Toast in a bread rack
Samsudin Alian / Shutterstock

Enriched Bread

While regular bread isn’t naturally high in iodine, certain manufacturers enrich their bread in an effort to prevent iodine deficiency. Much in the way that iodized table salt is enriched with iodine, these enriched breads use what is called “iodate dough conditioner.”

Two slices of white bread enriched by using an iodate dough conditioner contain about 320 mcg of iodine (213% of the daily minimum), while two slices of wheat bread provide about 309 mcg.

Cooked oysters


Oysters may be best known in pop culture as aphrodisiacs, but these marine bivalves are also packed with nutrients such as zinc, B vitamins, and iodine. A three-ounce serving of cooked oysters provides 93 mcg of iodine, nearly two-thirds of your recommended daily amount. Shrimp are also high in iodine.

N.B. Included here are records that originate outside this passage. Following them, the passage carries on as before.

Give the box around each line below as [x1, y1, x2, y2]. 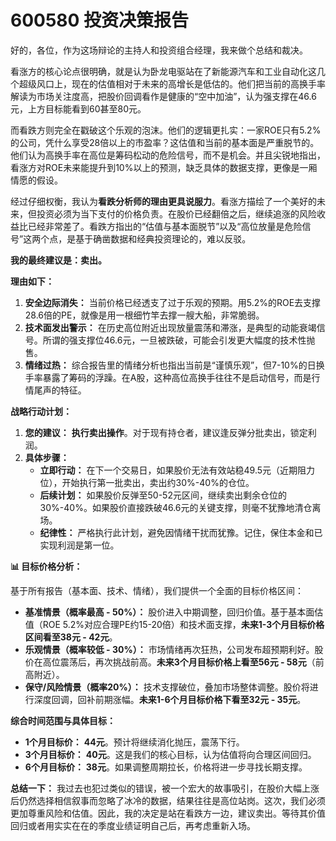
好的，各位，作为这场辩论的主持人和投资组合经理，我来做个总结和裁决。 [10, 44, 308, 56]
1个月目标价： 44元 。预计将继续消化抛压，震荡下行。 [24, 736, 245, 748]
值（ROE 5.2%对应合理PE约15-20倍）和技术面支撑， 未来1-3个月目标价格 [24, 618, 325, 630]
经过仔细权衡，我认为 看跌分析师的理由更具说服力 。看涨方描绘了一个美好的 [10, 195, 317, 207]
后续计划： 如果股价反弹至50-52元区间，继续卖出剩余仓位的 [39, 489, 287, 501]
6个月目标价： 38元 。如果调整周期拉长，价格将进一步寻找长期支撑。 [24, 761, 308, 773]
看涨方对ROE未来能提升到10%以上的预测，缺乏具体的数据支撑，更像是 [10, 161, 300, 173]
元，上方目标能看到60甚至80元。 [10, 102, 147, 115]
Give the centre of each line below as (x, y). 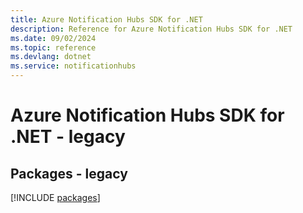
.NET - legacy (68, 137)
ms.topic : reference (53, 47)
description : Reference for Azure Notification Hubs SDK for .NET (151, 29)
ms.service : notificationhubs (73, 66)
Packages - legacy (69, 173)
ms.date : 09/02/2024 (53, 38)
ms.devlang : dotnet (51, 57)
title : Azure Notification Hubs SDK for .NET (106, 19)

Cup of yogurt with berries
Terri Cnudde / Pixabay

Yogurt and Other Dairy Products

Though most of the foods highest in iodine originate in the sea, dairy products also contain decent amounts of iodine. Note that most plant-based alternative milks are not high in iodine.

Greek yogurt is the best dairy source of iodine due to its density, which increases the iodine concentration per ounce over milk and single-strained yogurts.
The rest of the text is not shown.